Take the listing below and output it exactly, with no images.

..........

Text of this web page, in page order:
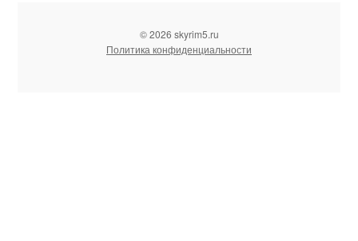
© 2026 skyrim5.ru
Политика конфиденциальности
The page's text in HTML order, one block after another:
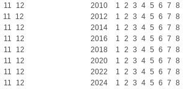
11 12 2010 1 2 3 4 5 6 7 8
11 12 2012 1 2 3 4 5 6 7 8
11 12 2014 1 2 3 4 5 6 7 8
11 12 2016 1 2 3 4 5 6 7 8
11 12 2018 1 2 3 4 5 6 7 8
11 12 2020 1 2 3 4 5 6 7 8
11 12 2022 1 2 3 4 5 6 7 8
11 12 2024 1 2 3 4 5 6 7 8
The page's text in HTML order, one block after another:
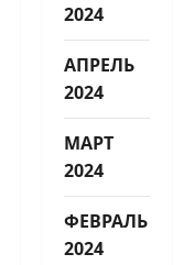
2024
АПРЕЛЬ
2024
МАРТ
2024
ФЕВРАЛЬ
2024
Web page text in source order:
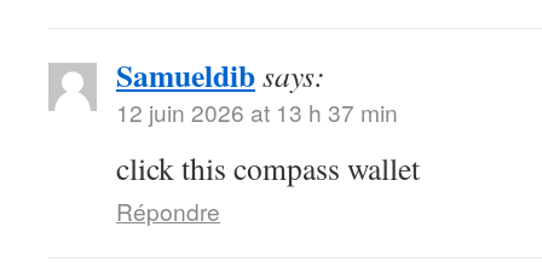
Samueldibsays:
12 juin 2026 at 13 h 37 min
click this compass wallet
Répondre
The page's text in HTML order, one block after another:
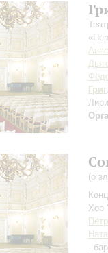
Григ
(о
Хор
-
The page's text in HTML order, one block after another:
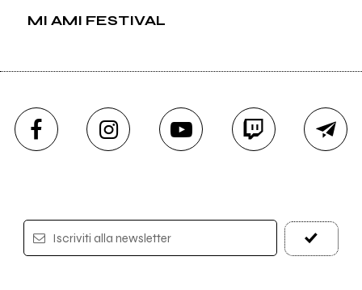
MI AMI FESTIVAL
Iscriviti alla newsletter
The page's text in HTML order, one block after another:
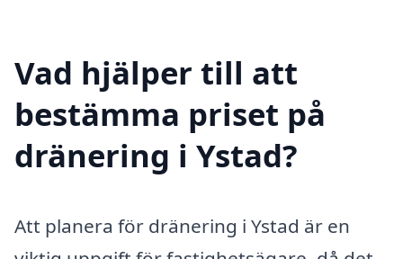
Vad hjälper till att
bestämma priset på
dränering i Ystad?
Att planera för dränering i Ystad är en
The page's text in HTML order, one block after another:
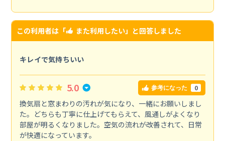
この利用者は「 また利用したい」と回答しました
キレイで気持ちいい
5.0 参考になった 0
換気扇と窓まわりの汚れが気になり、一緒にお願いしまし
た。どちらも丁寧に仕上げてもらえて、風通しがよくなり
部屋が明るくなりました。空気の流れが改善されて、日常
が快適になっています。
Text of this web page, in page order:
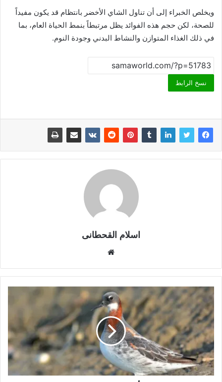
ويخلص الخبراء إلى أن تناول الشاي الأخضر بانتظام قد يكون مفيداً
للصحة، لكن حجم هذه الفوائد يظل مرتبطاً بنمط الحياة العام، بما
في ذلك الغذاء المتوازن والنشاط البدني وجودة النوم.
نسخ الرابط
اسلام القحطانى
ق
ع
ا
ل
و
ي
ب
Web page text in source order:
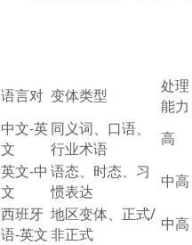
语言对 变体类型
处理
能力
中文-英
文
同义词、口语、
行业术语
高
英文-中
文
语态、时态、习
惯表达
中高
西班牙
语-英文
地区变体、正式/
非正式
中高
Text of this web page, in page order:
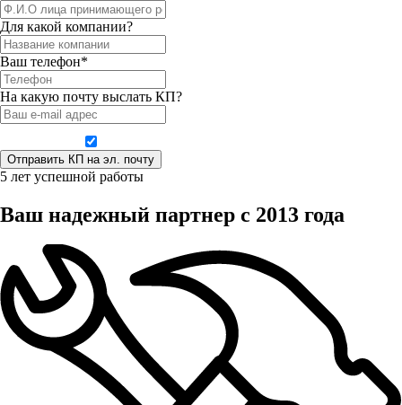
Для какой компании?
Ваш телефон*
На какую почту выслать КП?
5 лет успешной работы
Ваш надежный партнер с 2013 года
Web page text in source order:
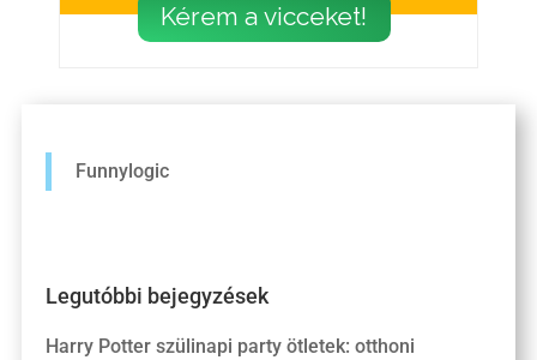
Kérem a vicceket!
Funnylogic
Legutóbbi bejegyzések
Harry Potter szülinapi party ötletek: otthoni
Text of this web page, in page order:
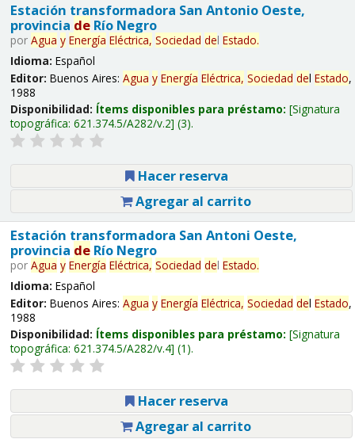
Estación transformadora San Antonio Oeste,
provincia deRío Negro
por Agua y Energía Eléctrica, Sociedad del Estado.
Idioma: Español
Editor: Buenos Aires: Agua y Energía Eléctrica, Sociedad del Estado,
1988
Disponibilidad: Ítems disponibles para préstamo: Signatura
topográfica: 621.374.5/A282/v.2 (3).
Hacer reserva
Agregar al carrito
Estación transformadora San Antoni Oeste,
provincia deRío Negro
por Agua y Energía Eléctrica, Sociedad del Estado.
Idioma: Español
Editor: Buenos Aires: Agua y Energía Eléctrica, Sociedad del Estado,
1988
Disponibilidad: Ítems disponibles para préstamo: Signatura
topográfica: 621.374.5/A282/v.4 (1).
Hacer reserva
Agregar al carrito
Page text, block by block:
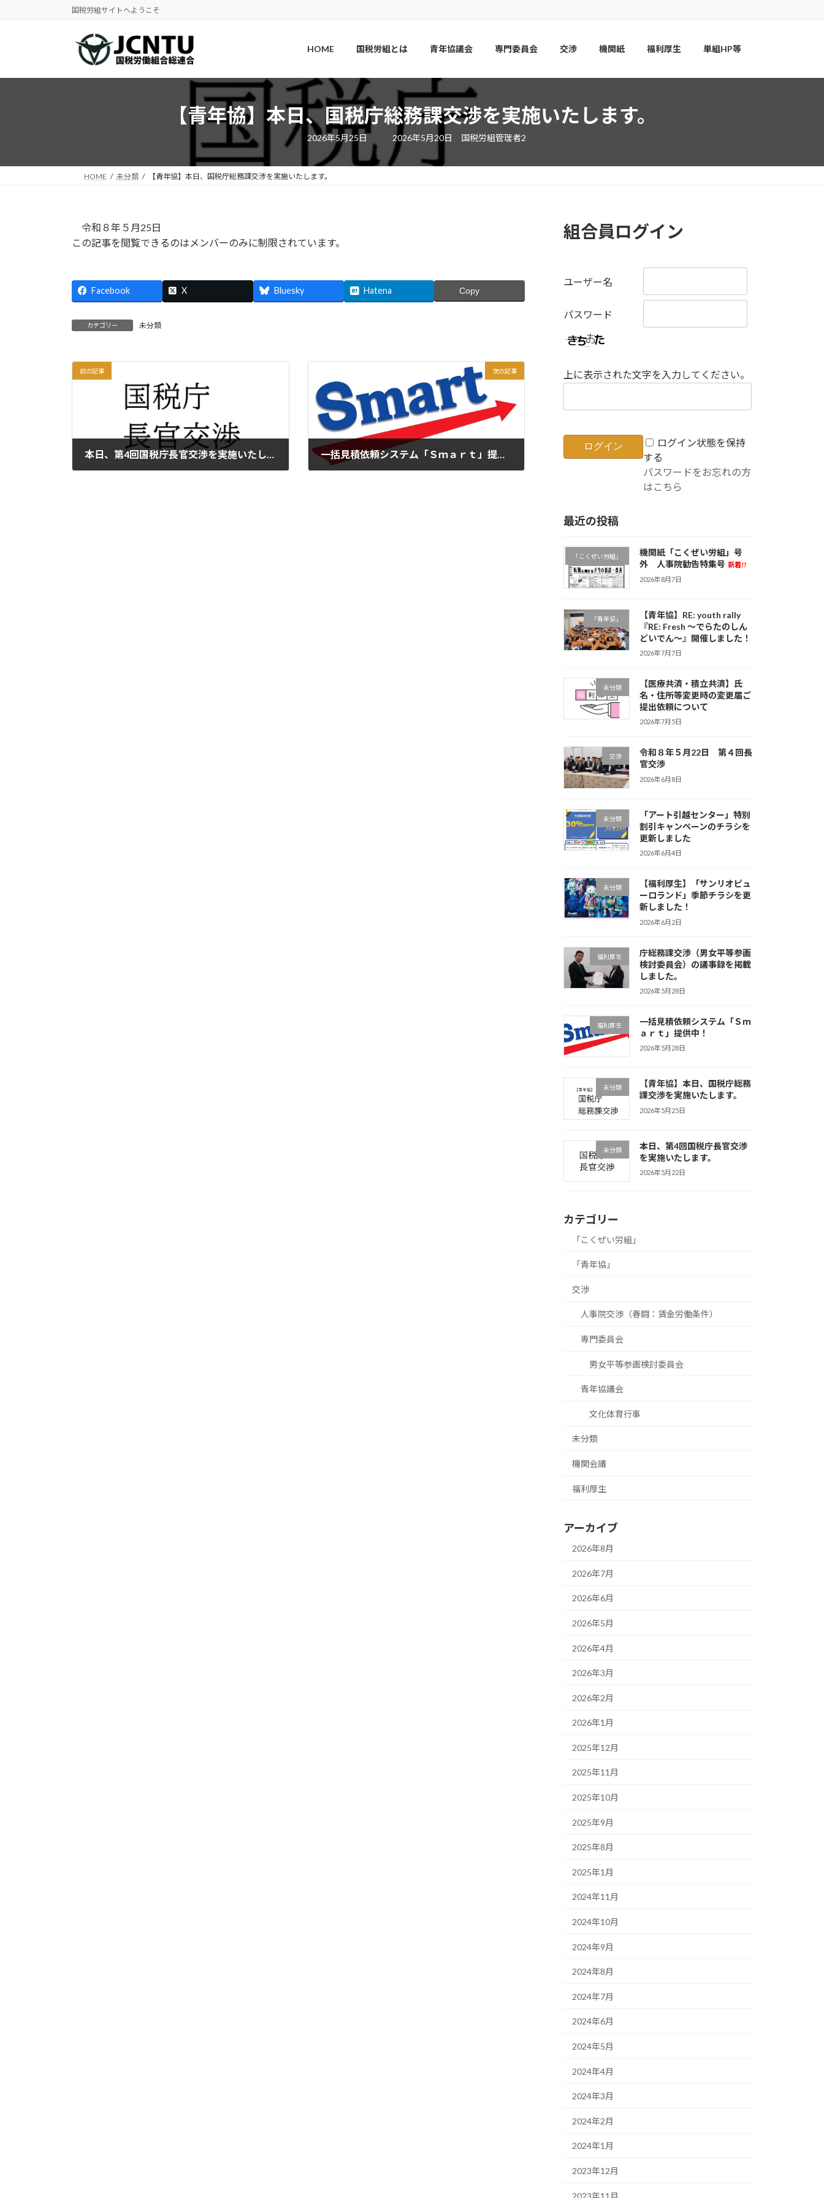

..........

Response:
Text of this web page, in page order:
© 2026 skyrim5.ru
Политика конфиденциальности
The page's text in HTML order, one block after another:
11 12 2010 1 2 3 4 5 6 7 8
11 12 2012 1 2 3 4 5 6 7 8
11 12 2014 1 2 3 4 5 6 7 8
11 12 2016 1 2 3 4 5 6 7 8
11 12 2018 1 2 3 4 5 6 7 8
11 12 2020 1 2 3 4 5 6 7 8
11 12 2022 1 2 3 4 5 6 7 8
11 12 2024 1 2 3 4 5 6 7 8
The page's text in HTML order, one block after another:
2024
АПРЕЛЬ
2024
МАРТ
2024
ФЕВРАЛЬ
2024
Web page text in source order:
Samueldibsays:
12 juin 2026 at 13 h 37 min
click this compass wallet
Répondre
The page's text in HTML order, one block after another:
Григ
(о
Хор
-
The page's text in HTML order, one block after another:
MI AMI FESTIVAL
Iscriviti alla newsletter
The page's text in HTML order, one block after another:
Vad hjälper till att
bestämma priset på
dränering i Ystad?
Att planera för dränering i Ystad är en
The page's text in HTML order, one block after another:
この利用者は「 また利用したい」と回答しました
キレイで気持ちいい
5.0 参考になった 0
換気扇と窓まわりの汚れが気になり、一緒にお願いしまし
た。どちらも丁寧に仕上げてもらえて、風通しがよくなり
部屋が明るくなりました。空気の流れが改善されて、日常
が快適になっています。
Text of this web page, in page order:
ويخلص الخبراء إلى أن تناول الشاي الأخضر بانتظام قد يكون مفيداً
للصحة، لكن حجم هذه الفوائد يظل مرتبطاً بنمط الحياة العام، بما
في ذلك الغذاء المتوازن والنشاط البدني وجودة النوم.
نسخ الرابط
اسلام القحطانى
ق
ع
ا
ل
و
ي
ب
Web page text in source order:
语言对 变体类型
处理
能力
中文-英
文
同义词、口语、
行业术语
高
英文-中
文
语态、时态、习
惯表达
中高
西班牙
语-英文
地区变体、正式/
非正式
中高
Text of this web page, in page order:
Для какой компании?
Ваш телефон*
На какую почту выслать КП?
5 лет успешной работы
Ваш надежный партнер с 2013 года
Web page text in source order:
Kérem a vicceket!
Funnylogic
Legutóbbi bejegyzések
Harry Potter szülinapi party ötletek: otthoni
Text of this web page, in page order:
Estación transformadora San Antonio Oeste,
provincia deRío Negro
por Agua y Energía Eléctrica, Sociedad del Estado.
Idioma: Español
Editor: Buenos Aires: Agua y Energía Eléctrica, Sociedad del Estado,
1988
Disponibilidad: Ítems disponibles para préstamo: Signatura
topográfica: 621.374.5/A282/v.2 (3).
Hacer reserva
Agregar al carrito
Estación transformadora San Antoni Oeste,
provincia deRío Negro
por Agua y Energía Eléctrica, Sociedad del Estado.
Idioma: Español
Editor: Buenos Aires: Agua y Energía Eléctrica, Sociedad del Estado,
1988
Disponibilidad: Ítems disponibles para préstamo: Signatura
topográfica: 621.374.5/A282/v.4 (1).
Hacer reserva
Agregar al carrito
Page text, block by block:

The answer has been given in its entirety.